Lowest common ancestors, balanced parentheses

PROBLEM:

Given a tree with N nodes, each node containing a parenthesis—) or (—, answer Q queries of the following kind:

Given two nodes u and v, consider the string obtained by taking all parenthesis characters from every node in the path from u to v. Output Yes if this string is a balanced string of parentheses, otherwise print No.

QUICK EXPLANATION:

Root the tree. A path from a to b consists of two parts: A path from nodes a to b consists of two parts: the path from a to \text{LCA}(a,b) and from \text{LCA}(a,b) to b. Take care that the node \text{LCA}(a,b) is counted only once. By convention, let’s say this node belongs at the first part of the path.

The string in the path from a to b is a valid parenthesization iff the following hold:

The path from a to \text{LCA}(a,b) is a prefix of a valid parenthesization.
The path from \text{LCA}(a,b) to b is a suffix of a valid parenthesization.
The number of unmatched open parentheses from a to \text{LCA}(a,b) is equal to the number of unmatched closed parentheses from \text{LCA}(a,b) to b.

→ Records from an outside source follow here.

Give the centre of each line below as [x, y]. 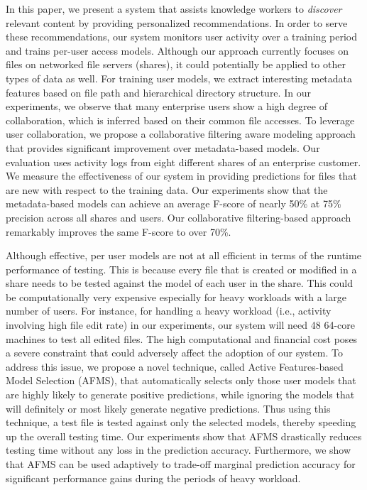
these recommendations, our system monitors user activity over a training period [181, 37]
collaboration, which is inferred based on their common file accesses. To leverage [180, 120]
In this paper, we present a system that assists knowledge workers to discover [174, 9]
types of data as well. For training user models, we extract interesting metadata [179, 78]
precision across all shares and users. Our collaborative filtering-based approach [179, 217]
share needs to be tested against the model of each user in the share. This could [180, 283]
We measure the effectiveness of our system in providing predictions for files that [181, 176]
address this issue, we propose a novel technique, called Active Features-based [175, 366]
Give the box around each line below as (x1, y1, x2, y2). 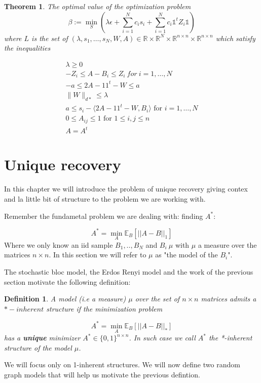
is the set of (31, 32, 68, 43)
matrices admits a (201, 293, 256, 304)
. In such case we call (129, 332, 196, 343)
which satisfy (215, 32, 255, 43)
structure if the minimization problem (46, 303, 163, 314)
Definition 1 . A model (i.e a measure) (4, 293, 126, 304)
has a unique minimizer (4, 332, 81, 343)
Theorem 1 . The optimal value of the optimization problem (4, 1, 191, 11)
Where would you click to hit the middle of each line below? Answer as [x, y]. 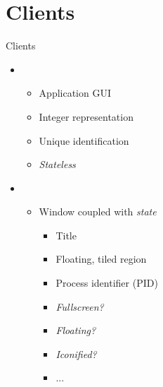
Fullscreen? [80, 306]
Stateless [57, 164]
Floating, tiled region [101, 259]
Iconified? [76, 353]
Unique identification [84, 140]
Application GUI [75, 93]
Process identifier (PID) [107, 283]
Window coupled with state [98, 212]
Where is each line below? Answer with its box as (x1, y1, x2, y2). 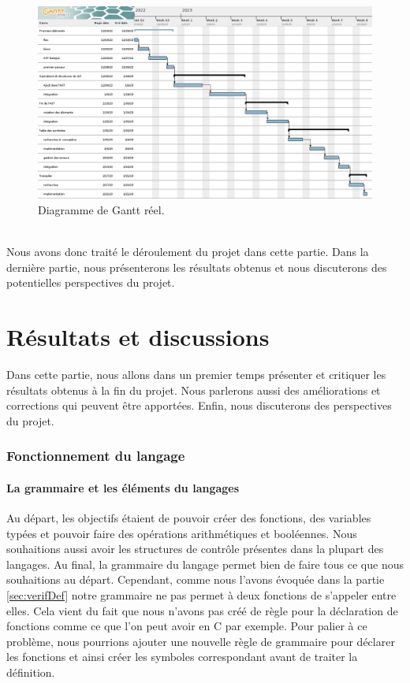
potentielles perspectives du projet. (6, 274, 175, 291)
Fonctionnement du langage (6, 446, 185, 466)
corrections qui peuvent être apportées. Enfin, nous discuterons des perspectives (6, 397, 392, 414)
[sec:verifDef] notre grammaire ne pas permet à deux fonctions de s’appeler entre (6, 586, 397, 603)
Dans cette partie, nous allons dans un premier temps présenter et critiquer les (6, 366, 386, 382)
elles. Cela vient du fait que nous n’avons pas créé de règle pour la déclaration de (6, 602, 398, 618)
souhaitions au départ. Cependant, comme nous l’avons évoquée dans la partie (6, 571, 385, 588)
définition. (6, 663, 55, 680)
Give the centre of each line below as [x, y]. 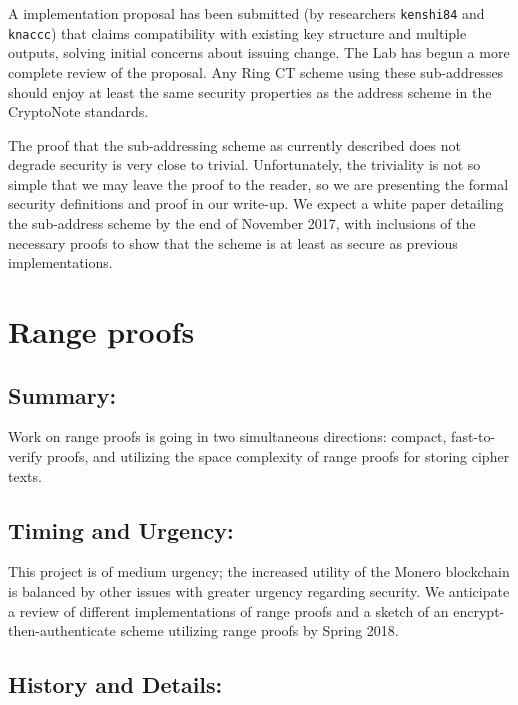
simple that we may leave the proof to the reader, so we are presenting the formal [258, 183]
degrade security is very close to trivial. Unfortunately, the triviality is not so [244, 164]
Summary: [62, 394]
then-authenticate [62, 630]
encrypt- [479, 610]
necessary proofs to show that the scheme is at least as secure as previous [233, 242]
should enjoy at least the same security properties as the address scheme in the [250, 91]
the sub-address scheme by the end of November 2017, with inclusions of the [242, 223]
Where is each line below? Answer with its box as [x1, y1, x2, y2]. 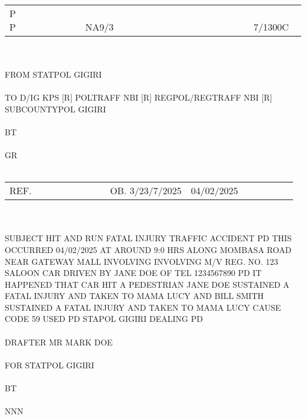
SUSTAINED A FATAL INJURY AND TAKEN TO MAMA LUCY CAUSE [5, 301, 281, 313]
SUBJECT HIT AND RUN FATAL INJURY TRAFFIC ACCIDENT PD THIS [5, 232, 292, 244]
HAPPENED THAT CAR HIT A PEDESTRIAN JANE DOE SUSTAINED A [5, 278, 290, 290]
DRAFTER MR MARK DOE [5, 335, 113, 348]
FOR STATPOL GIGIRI [5, 358, 95, 371]
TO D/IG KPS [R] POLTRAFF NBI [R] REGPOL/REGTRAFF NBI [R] [5, 91, 272, 103]
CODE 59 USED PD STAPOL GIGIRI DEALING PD [5, 312, 203, 325]
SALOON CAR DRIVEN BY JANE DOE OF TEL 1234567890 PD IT [5, 267, 262, 279]
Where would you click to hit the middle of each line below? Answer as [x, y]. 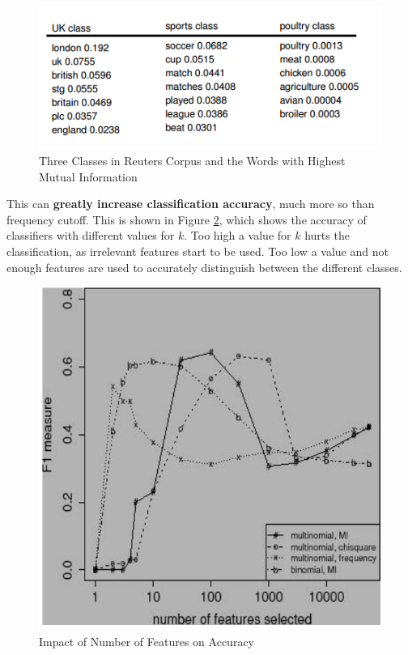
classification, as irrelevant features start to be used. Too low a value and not [198, 251]
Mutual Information [88, 176]
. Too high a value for [238, 235]
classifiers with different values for [91, 235]
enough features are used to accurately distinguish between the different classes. [204, 267]
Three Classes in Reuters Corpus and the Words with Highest [192, 161]
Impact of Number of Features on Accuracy [147, 641]
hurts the [327, 235]
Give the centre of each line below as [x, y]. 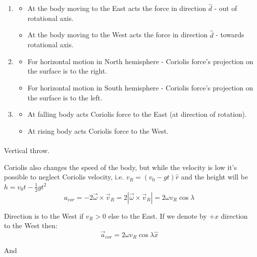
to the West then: [31, 225]
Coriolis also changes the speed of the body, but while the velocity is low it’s [121, 167]
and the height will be [214, 177]
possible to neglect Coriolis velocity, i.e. [64, 177]
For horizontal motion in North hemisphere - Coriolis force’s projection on [140, 61]
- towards [230, 35]
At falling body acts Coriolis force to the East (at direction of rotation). [137, 114]
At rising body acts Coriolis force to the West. [98, 130]
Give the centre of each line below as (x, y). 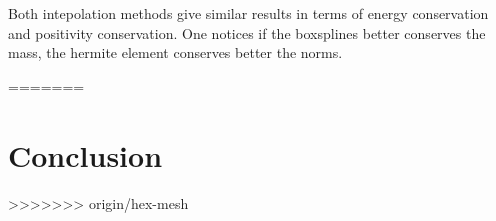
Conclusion (85, 154)
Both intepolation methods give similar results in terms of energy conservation (248, 13)
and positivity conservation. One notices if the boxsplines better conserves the (247, 32)
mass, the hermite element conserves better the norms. (175, 52)
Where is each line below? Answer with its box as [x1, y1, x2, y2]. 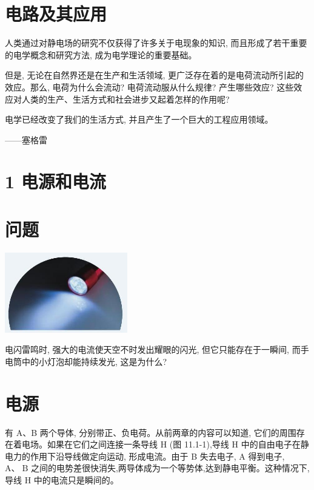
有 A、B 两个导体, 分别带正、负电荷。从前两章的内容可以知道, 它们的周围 [5, 426, 296, 438]
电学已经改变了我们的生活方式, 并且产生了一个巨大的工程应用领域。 [5, 113, 273, 126]
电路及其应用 [5, 1, 107, 26]
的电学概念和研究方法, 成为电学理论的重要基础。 [5, 48, 197, 61]
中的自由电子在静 [241, 438, 309, 451]
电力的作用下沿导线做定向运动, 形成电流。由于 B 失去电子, [5, 449, 236, 462]
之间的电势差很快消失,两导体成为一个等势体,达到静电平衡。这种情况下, [30, 461, 310, 474]
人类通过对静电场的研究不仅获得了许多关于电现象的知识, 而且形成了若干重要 [5, 36, 307, 49]
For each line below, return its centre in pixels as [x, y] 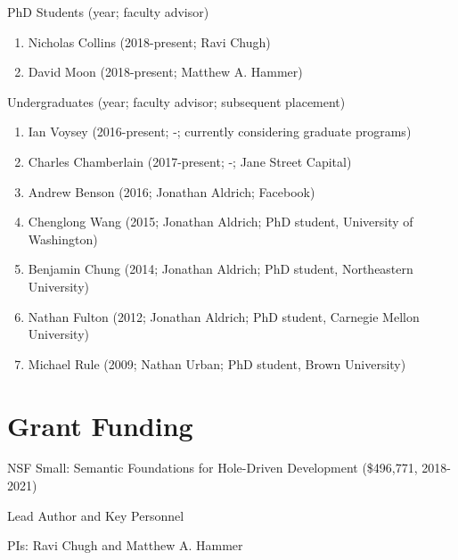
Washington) [63, 239]
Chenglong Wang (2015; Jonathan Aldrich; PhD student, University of [221, 222]
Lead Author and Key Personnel [96, 515]
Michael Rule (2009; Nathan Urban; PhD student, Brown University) [217, 363]
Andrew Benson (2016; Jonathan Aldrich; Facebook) [172, 191]
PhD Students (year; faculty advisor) [108, 12]
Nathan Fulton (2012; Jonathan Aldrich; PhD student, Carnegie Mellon [224, 316]
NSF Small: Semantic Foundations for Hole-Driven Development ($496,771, [213, 468]
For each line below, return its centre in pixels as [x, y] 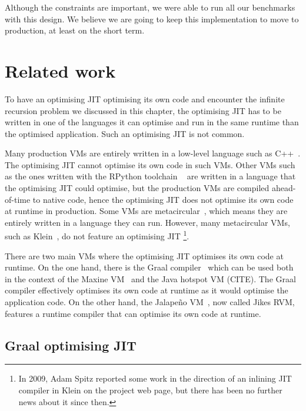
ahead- [284, 188]
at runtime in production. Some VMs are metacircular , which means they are [146, 211]
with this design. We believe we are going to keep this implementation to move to [152, 19]
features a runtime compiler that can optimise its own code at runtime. [133, 313]
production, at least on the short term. [75, 30]
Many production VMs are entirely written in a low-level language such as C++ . [153, 153]
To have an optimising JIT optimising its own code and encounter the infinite [145, 98]
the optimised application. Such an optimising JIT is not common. [125, 133]

To check these conditions, we must be able to perform the following operations:

Given some path from some node to one of its ancestors, it is a prefix of a valid parenthesization?
Given some path from some node to one of its ancestors, it is a suffix of a valid parenthesization?
Given some node x and one of its ancestors y, where the path from x and y is a prefix of a valid parenthesization, how many unmatched open parentheses are there?
Given some node x and one of its ancestors y, where the path from y and x is a suffix of a valid parenthesization, how many unmatched closed parentheses are there?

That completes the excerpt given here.